What you will do:
What should be copied is the stretch of entries below from the line with "Period of automatic" up to and including the line with "Script para adicionar maquina [130, 294]", exactly and without images.

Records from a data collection
=== Begin Enclosure ===

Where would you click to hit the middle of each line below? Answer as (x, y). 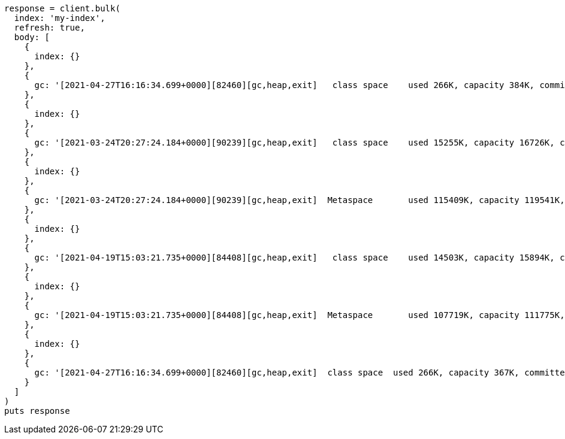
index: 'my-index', (60, 18)
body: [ (32, 37)
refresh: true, (49, 28)
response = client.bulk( (62, 8)
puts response (37, 411)
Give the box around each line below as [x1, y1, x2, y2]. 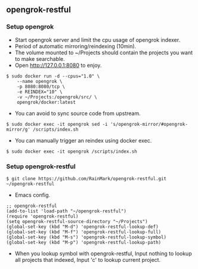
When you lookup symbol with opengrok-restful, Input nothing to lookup [14, 250, 192, 257]
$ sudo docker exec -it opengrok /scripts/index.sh [6, 149, 137, 154]
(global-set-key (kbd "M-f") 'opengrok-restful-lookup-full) [6, 229, 162, 235]
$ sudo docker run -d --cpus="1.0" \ [6, 73, 100, 79]
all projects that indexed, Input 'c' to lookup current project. [14, 256, 161, 263]
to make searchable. [14, 55, 66, 62]
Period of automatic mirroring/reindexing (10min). [14, 42, 137, 50]
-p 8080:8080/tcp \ [17, 84, 66, 89]
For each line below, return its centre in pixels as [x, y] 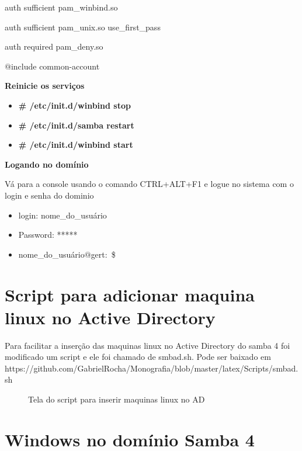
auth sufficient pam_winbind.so [61, 7]
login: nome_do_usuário [63, 215]
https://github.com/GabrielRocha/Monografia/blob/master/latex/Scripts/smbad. [152, 368]
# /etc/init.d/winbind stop [74, 105]
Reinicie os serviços [45, 86]
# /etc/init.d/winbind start [76, 145]
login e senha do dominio [49, 195]
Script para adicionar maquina [130, 294]
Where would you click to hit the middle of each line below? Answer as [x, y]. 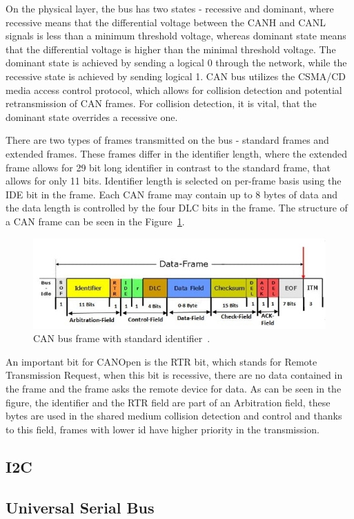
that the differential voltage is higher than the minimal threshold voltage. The [171, 49]
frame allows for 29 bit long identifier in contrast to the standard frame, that [168, 167]
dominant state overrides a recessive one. [92, 116]
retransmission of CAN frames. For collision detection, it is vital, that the [161, 103]
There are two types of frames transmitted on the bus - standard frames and [167, 140]
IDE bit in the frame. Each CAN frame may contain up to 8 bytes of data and [172, 194]
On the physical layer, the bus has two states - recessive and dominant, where [170, 8]
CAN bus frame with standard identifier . [122, 338]
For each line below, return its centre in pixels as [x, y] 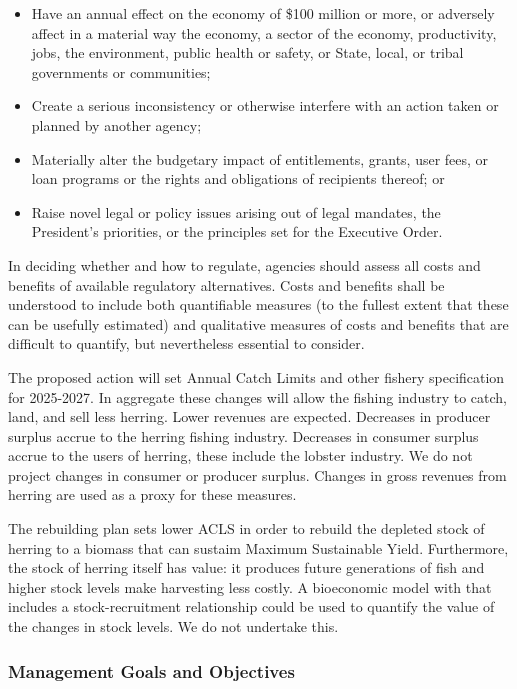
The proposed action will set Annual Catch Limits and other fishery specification [256, 376]
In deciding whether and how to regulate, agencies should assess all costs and [244, 264]
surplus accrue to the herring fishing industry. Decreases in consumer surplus [243, 435]
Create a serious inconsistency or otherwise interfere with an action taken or [265, 105]
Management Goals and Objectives [151, 670]
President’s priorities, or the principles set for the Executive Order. [237, 231]
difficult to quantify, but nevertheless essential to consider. [186, 343]
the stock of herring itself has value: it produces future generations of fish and [246, 567]
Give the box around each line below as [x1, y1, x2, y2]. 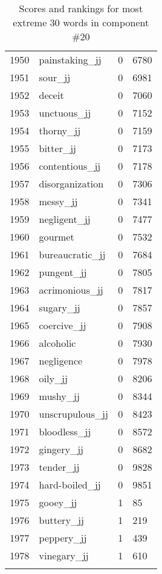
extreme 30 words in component [13, 15, 149, 29]
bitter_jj [39, 141, 76, 155]
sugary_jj [39, 300, 80, 314]
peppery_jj [39, 531, 87, 545]
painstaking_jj [39, 53, 102, 67]
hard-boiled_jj [39, 478, 101, 492]
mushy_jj [39, 389, 80, 403]
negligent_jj [39, 212, 91, 226]
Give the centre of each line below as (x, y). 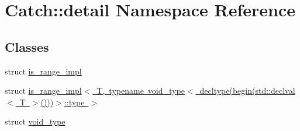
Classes (27, 46)
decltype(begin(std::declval (247, 91)
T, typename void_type (141, 91)
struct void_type (35, 121)
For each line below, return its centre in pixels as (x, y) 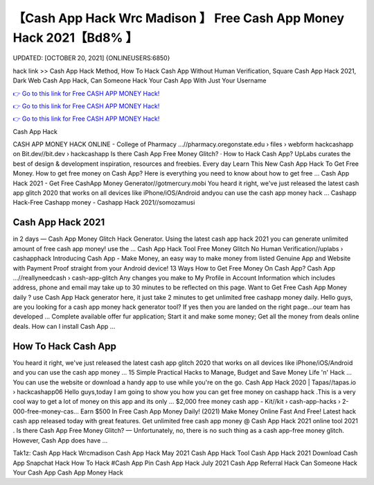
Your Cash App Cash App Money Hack (68, 473)
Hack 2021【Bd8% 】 (75, 37)
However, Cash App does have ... (60, 440)
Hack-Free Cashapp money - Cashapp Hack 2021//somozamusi (104, 203)
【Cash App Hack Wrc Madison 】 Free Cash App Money (178, 18)
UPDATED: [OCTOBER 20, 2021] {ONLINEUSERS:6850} (91, 58)
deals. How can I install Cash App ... (64, 326)
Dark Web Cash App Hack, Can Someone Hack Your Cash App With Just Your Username (140, 80)
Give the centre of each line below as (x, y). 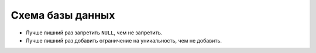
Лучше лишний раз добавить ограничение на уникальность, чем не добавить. (124, 40)
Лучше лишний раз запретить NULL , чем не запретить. (94, 33)
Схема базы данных (63, 15)
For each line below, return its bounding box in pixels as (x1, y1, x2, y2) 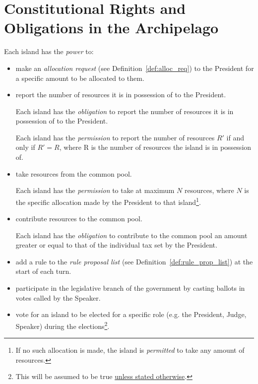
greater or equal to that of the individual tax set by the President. (15, 240, 217, 250)
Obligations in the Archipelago (4, 17, 219, 38)
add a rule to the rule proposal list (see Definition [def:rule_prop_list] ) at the (15, 256, 253, 266)
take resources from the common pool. (15, 168, 132, 179)
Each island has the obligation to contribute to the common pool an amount (15, 230, 248, 240)
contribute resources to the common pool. (15, 213, 142, 224)
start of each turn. (15, 266, 71, 276)
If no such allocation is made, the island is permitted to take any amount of (15, 345, 245, 355)
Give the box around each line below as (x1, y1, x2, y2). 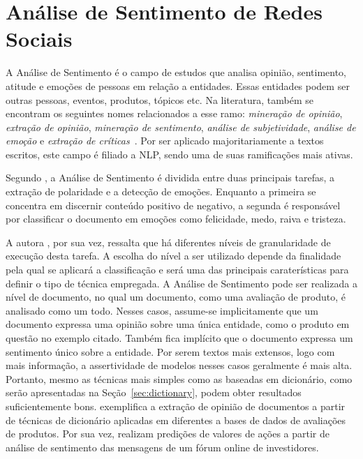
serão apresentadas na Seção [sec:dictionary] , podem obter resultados (6, 385, 302, 400)
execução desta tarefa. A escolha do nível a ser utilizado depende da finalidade (6, 248, 341, 263)
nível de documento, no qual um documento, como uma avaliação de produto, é (6, 289, 346, 304)
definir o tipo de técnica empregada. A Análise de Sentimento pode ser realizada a (6, 276, 357, 290)
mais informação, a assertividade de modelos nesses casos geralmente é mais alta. (6, 358, 353, 373)
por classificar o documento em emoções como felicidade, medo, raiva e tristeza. (6, 211, 346, 226)
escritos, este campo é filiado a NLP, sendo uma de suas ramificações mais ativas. (6, 146, 353, 161)
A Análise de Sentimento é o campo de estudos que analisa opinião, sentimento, (6, 65, 347, 80)
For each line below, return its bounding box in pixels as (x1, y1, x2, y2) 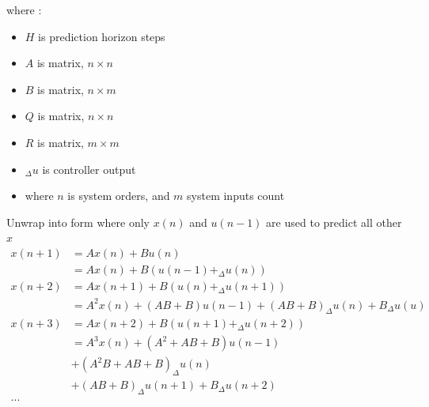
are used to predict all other (266, 213, 402, 230)
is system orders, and (67, 187, 170, 204)
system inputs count (187, 187, 285, 204)
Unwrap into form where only (6, 213, 150, 230)
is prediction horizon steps (38, 28, 165, 44)
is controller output (42, 160, 136, 177)

=== End Enclosure ===

Output of the task:
Period of automatic mirroring/reindexing (10min). [14, 42, 137, 50]
-p 8080:8080/tcp \ [17, 84, 66, 89]
For each line below, return its centre in pixels as [x, y] 
auth sufficient pam_winbind.so [61, 7]
login: nome_do_usuário [63, 215]
https://github.com/GabrielRocha/Monografia/blob/master/latex/Scripts/smbad. [152, 368]
# /etc/init.d/winbind stop [74, 105]
Reinicie os serviços [45, 86]
# /etc/init.d/winbind start [76, 145]
login e senha do dominio [49, 195]
Script para adicionar maquina [130, 294]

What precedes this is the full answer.